Collected data entries
# # # # # # #

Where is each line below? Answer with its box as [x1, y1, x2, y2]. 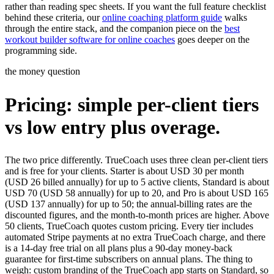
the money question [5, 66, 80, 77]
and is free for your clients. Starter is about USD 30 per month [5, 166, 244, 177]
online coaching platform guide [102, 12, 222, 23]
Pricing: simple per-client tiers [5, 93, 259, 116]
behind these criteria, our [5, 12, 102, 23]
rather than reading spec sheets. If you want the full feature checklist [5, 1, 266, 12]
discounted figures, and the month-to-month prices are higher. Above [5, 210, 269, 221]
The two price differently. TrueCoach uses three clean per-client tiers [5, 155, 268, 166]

# # # # # # #

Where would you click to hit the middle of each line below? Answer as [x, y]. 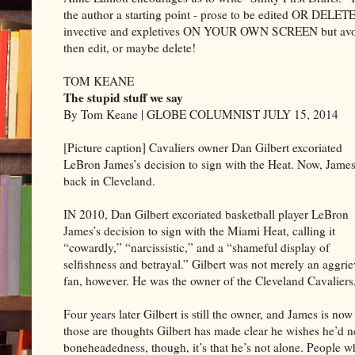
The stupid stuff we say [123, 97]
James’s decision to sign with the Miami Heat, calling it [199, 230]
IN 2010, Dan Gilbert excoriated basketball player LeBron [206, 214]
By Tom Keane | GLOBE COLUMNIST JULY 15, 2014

# # # # # # #

What to do ::
A word-for-word reproduction is needed of the lines above from the line containing "Where is each" through the line containing "The two price", with both ends kept and no pictures.

Result of this exercise ::
Where is each line below? Answer with its box as [x1, y1, x2, y2]. 
the money question [5, 66, 80, 77]
and is free for your clients. Starter is about USD 30 per month [5, 166, 244, 177]
online coaching platform guide [102, 12, 222, 23]
Pricing: simple per-client tiers [5, 93, 259, 116]
behind these criteria, our [5, 12, 102, 23]
rather than reading spec sheets. If you want the full feature checklist [5, 1, 266, 12]
discounted figures, and the month-to-month prices are higher. Above [5, 210, 269, 221]
The two price differently. TrueCoach uses three clean per-client tiers [5, 155, 268, 166]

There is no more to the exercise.